/---
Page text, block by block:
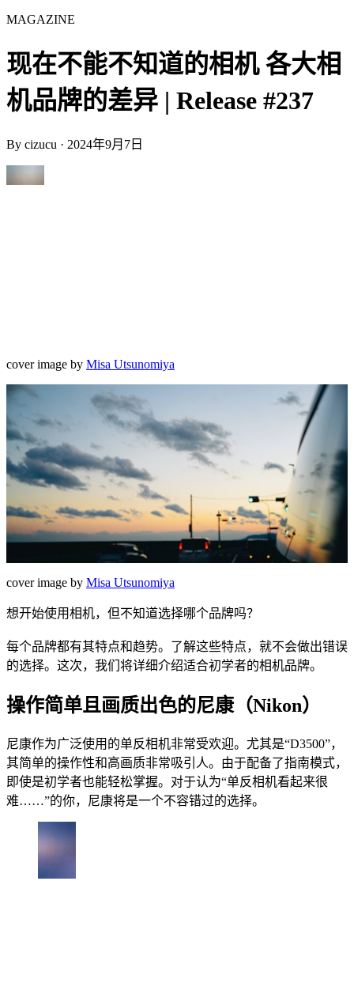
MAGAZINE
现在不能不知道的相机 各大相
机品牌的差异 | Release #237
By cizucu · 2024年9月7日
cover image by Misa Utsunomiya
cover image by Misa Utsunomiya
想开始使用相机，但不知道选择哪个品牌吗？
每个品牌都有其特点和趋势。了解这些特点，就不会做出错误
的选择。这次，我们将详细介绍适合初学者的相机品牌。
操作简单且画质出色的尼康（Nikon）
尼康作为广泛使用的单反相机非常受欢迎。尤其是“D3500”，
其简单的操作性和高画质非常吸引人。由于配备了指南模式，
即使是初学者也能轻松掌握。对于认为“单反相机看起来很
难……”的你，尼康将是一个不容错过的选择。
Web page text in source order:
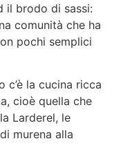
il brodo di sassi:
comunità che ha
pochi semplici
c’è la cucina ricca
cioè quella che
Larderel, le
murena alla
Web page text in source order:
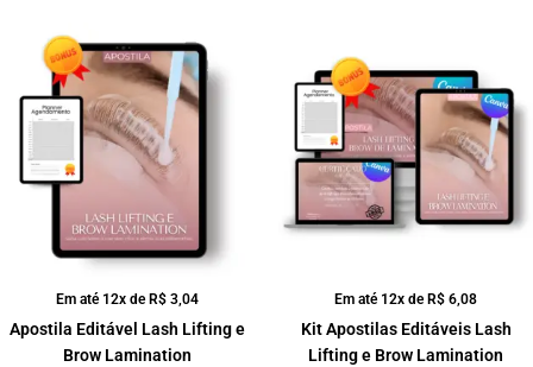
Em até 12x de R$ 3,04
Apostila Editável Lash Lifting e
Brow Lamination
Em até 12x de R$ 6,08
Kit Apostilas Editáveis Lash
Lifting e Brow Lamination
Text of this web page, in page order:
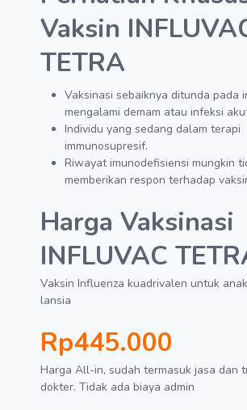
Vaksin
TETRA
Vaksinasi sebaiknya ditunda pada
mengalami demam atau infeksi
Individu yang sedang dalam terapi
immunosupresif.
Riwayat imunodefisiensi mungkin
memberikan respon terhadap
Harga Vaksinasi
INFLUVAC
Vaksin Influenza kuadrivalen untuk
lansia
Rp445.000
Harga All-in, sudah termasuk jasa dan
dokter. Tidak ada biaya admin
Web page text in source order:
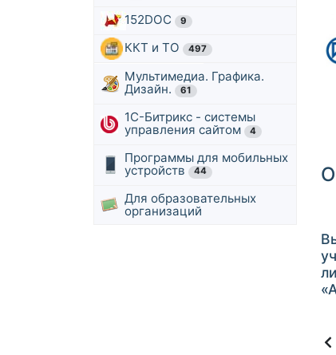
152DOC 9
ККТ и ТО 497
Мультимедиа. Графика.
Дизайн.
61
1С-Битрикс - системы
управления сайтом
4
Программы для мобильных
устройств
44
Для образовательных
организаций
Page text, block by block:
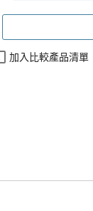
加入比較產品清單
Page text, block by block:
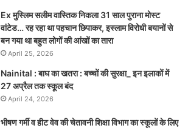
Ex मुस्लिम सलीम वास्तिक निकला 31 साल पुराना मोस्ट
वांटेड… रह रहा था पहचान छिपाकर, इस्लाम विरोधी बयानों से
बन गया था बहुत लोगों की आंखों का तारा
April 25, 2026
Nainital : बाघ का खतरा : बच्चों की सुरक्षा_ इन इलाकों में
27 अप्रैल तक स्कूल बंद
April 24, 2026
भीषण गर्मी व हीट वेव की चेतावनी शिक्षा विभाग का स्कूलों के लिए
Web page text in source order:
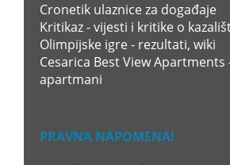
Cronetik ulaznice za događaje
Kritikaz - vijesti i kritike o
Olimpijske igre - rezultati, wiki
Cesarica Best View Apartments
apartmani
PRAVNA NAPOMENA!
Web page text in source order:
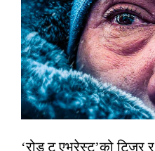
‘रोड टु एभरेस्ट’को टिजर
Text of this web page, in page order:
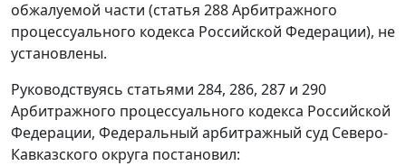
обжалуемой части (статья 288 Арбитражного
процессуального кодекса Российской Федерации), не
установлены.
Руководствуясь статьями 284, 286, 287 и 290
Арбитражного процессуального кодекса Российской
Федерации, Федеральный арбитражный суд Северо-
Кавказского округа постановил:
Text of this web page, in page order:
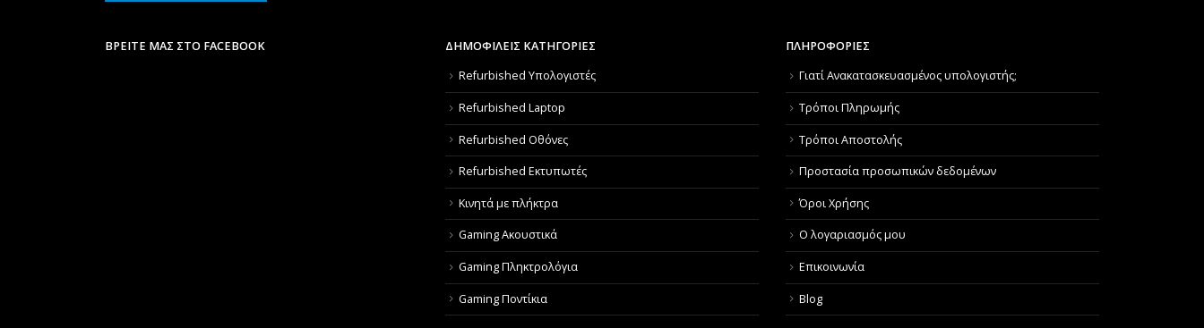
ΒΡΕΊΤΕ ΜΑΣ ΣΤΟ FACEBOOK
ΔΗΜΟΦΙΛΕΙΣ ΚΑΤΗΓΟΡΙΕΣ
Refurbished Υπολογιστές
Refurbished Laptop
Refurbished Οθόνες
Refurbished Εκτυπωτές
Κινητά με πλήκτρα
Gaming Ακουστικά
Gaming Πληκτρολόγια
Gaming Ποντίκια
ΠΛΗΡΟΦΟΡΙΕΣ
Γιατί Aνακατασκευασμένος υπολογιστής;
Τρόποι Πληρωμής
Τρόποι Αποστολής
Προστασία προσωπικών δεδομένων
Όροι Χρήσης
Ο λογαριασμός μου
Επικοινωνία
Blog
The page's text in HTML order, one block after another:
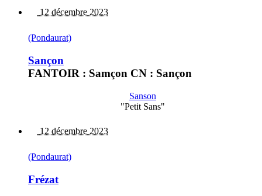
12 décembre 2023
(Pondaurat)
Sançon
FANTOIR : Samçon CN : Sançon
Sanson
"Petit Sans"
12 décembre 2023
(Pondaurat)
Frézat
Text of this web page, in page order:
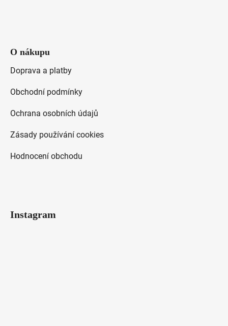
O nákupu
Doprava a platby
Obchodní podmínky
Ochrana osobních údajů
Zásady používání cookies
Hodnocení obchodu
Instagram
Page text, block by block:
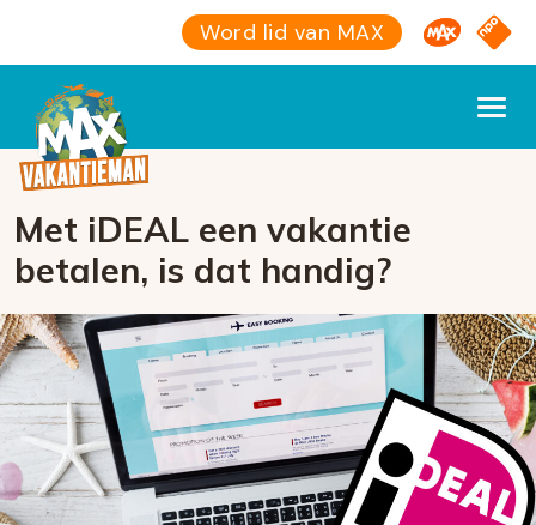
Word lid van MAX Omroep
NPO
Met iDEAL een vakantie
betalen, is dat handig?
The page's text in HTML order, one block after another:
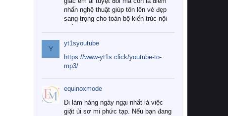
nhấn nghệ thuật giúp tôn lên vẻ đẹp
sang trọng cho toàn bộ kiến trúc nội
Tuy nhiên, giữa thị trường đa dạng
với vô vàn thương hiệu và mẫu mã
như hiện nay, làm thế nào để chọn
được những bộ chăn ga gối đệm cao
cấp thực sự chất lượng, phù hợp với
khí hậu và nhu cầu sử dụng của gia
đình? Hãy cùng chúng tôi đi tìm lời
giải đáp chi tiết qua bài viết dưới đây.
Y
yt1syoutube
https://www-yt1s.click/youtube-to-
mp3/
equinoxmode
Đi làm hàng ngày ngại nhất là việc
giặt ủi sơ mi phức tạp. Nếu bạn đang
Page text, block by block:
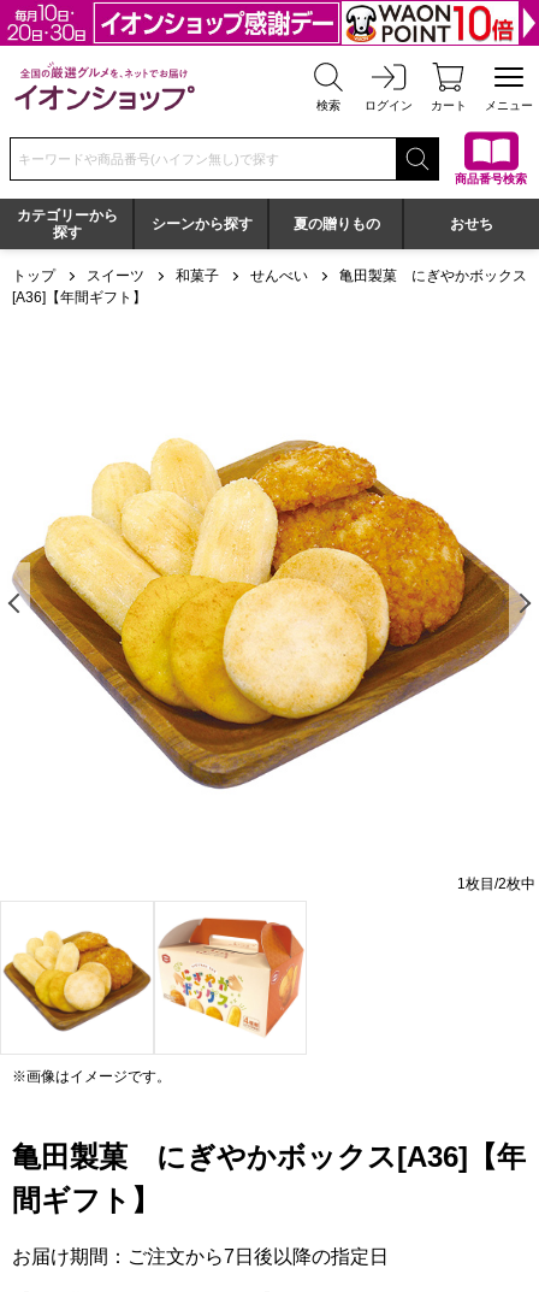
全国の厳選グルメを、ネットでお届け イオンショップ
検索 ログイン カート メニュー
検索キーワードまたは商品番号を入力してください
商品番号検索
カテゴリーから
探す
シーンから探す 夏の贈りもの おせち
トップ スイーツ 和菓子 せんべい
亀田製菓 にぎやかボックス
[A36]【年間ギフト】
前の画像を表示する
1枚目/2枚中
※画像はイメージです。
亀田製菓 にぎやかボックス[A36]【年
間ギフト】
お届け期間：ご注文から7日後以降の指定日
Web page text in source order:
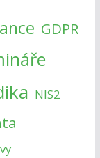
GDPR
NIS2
\---
/---
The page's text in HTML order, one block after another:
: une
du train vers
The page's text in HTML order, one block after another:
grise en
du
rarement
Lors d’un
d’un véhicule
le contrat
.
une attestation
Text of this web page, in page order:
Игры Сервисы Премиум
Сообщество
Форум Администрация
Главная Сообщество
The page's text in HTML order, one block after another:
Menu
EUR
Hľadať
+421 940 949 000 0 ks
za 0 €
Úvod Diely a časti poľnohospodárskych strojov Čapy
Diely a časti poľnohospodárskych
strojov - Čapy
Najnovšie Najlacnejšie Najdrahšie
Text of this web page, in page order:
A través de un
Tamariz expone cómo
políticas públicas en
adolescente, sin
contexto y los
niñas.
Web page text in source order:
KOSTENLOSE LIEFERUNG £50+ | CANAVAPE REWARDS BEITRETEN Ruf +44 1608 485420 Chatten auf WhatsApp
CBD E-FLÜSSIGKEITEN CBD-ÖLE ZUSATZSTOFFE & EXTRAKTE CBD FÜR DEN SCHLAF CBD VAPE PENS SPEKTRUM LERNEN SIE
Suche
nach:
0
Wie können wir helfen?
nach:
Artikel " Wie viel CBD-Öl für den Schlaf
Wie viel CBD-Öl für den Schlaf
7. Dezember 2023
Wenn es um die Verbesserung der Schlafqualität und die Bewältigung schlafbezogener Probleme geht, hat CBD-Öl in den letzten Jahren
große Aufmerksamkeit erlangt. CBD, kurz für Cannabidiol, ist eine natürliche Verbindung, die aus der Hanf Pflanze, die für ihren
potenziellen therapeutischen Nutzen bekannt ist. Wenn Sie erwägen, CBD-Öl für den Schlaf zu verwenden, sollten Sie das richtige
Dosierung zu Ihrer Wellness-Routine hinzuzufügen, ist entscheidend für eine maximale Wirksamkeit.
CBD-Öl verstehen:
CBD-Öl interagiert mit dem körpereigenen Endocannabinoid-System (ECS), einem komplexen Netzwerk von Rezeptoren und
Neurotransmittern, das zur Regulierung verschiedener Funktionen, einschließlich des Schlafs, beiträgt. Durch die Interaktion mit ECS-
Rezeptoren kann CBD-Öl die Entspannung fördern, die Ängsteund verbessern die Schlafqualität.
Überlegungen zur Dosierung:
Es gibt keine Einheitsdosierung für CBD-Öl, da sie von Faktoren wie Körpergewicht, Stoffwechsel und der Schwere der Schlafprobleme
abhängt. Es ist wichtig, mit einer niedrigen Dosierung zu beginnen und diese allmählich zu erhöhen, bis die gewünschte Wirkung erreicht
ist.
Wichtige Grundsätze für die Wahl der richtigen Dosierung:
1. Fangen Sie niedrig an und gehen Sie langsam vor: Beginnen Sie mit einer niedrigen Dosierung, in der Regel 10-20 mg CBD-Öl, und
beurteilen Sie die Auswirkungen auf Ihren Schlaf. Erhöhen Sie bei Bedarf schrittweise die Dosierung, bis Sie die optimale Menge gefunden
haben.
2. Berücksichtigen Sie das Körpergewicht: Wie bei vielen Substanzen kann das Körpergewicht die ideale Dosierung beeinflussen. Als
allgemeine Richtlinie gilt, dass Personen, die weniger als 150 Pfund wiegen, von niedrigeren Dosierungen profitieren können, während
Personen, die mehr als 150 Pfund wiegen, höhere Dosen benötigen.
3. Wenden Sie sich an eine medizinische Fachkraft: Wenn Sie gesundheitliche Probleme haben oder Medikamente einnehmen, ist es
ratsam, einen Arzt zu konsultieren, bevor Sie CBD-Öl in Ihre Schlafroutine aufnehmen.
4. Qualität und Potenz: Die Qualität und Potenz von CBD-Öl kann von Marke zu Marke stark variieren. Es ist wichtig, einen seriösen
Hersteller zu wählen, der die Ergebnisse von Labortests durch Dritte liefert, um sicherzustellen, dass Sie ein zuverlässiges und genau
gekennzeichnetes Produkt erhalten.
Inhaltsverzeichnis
\---
/---
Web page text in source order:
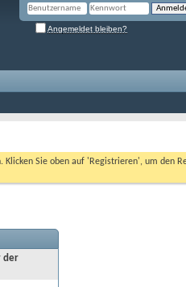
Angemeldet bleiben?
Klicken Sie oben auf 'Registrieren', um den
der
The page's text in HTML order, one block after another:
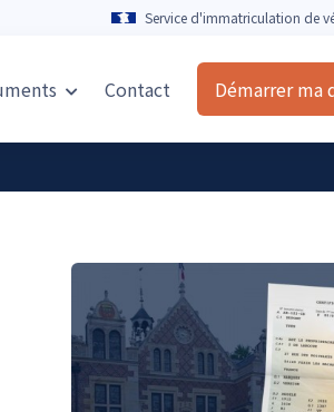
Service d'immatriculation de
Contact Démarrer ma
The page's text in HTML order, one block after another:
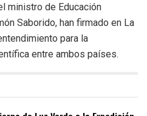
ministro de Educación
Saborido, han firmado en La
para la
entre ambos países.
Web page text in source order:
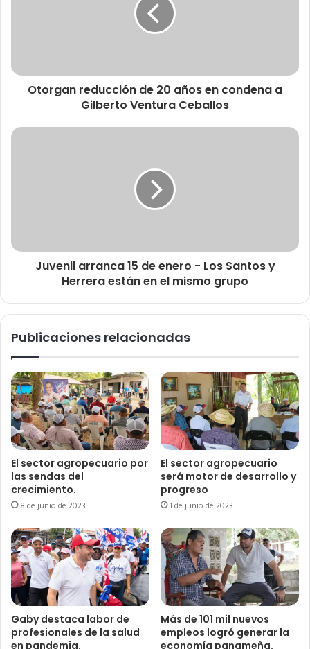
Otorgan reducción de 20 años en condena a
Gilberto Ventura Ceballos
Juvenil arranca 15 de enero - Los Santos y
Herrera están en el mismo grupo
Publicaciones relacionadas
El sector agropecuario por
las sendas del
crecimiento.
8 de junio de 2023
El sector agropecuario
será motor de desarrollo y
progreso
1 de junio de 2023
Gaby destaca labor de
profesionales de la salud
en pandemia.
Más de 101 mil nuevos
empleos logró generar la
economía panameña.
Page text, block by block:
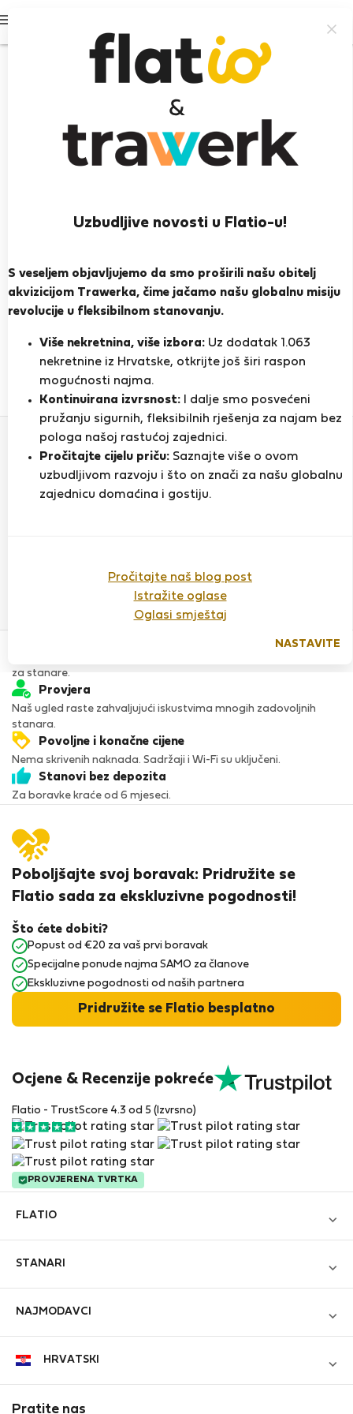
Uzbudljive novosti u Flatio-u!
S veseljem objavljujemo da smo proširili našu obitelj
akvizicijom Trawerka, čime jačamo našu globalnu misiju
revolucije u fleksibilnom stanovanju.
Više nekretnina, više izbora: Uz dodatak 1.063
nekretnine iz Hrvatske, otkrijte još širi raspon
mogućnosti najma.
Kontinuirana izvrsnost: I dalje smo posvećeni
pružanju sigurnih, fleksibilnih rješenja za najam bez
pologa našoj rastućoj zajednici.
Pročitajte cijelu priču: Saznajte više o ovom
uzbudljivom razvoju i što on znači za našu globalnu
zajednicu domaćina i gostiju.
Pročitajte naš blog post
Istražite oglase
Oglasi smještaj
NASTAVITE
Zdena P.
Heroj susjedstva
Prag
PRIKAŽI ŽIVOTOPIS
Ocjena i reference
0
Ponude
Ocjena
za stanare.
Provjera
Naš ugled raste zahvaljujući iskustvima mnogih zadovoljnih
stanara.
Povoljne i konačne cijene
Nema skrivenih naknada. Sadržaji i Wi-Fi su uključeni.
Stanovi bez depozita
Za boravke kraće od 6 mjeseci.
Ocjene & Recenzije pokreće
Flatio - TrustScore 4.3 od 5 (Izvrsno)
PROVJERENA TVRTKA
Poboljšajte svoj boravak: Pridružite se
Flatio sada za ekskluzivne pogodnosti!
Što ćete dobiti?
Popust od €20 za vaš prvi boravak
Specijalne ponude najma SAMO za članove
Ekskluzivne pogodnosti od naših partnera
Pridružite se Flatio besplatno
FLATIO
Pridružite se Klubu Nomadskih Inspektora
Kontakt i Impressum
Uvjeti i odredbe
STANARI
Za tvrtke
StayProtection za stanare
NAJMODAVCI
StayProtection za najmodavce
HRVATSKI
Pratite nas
\---
WHAT TO DO.
From the records above, quote word for word only the lines beginning at the line that has "c’è la cucina ricca" and stopping after the line that has "установлены.". Omit the pictures.

RESPONSE AREA.
c’è la cucina ricca
cioè quella che
Larderel, le
murena alla
Web page text in source order:
Em até 12x de R$ 3,04
Apostila Editável Lash Lifting e
Brow Lamination
Em até 12x de R$ 6,08
Kit Apostilas Editáveis Lash
Lifting e Brow Lamination
Text of this web page, in page order:
Vaksin
TETRA
Vaksinasi sebaiknya ditunda pada
mengalami demam atau infeksi
Individu yang sedang dalam terapi
immunosupresif.
Riwayat imunodefisiensi mungkin
memberikan respon terhadap
Harga Vaksinasi
INFLUVAC
Vaksin Influenza kuadrivalen untuk
lansia
Rp445.000
Harga All-in, sudah termasuk jasa dan
dokter. Tidak ada biaya admin
Web page text in source order:
152DOC 9
ККТ и ТО 497
Мультимедиа. Графика.
Дизайн.
61
1С-Битрикс - системы
управления сайтом
4
Программы для мобильных
устройств
44
Для образовательных
организаций
Page text, block by block:
加入比較產品清單
Page text, block by block:
Ex मुस्लिम सलीम वास्तिक निकला 31 साल पुराना मोस्ट
वांटेड… रह रहा था पहचान छिपाकर, इस्लाम विरोधी बयानों से
बन गया था बहुत लोगों की आंखों का तारा
April 25, 2026
Nainital : बाघ का खतरा : बच्चों की सुरक्षा_ इन इलाकों में
27 अप्रैल तक स्कूल बंद
April 24, 2026
भीषण गर्मी व हीट वेव की चेतावनी शिक्षा विभाग का स्कूलों के लिए
Web page text in source order:
Cronetik ulaznice za događaje
Kritikaz - vijesti i kritike o
Olimpijske igre - rezultati, wiki
Cesarica Best View Apartments
apartmani
PRAVNA NAPOMENA!
Web page text in source order:
‘रोड टु एभरेस्ट’को टिजर
Text of this web page, in page order:
обжалуемой части (статья 288 Арбитражного
процессуального кодекса Российской Федерации), не
установлены.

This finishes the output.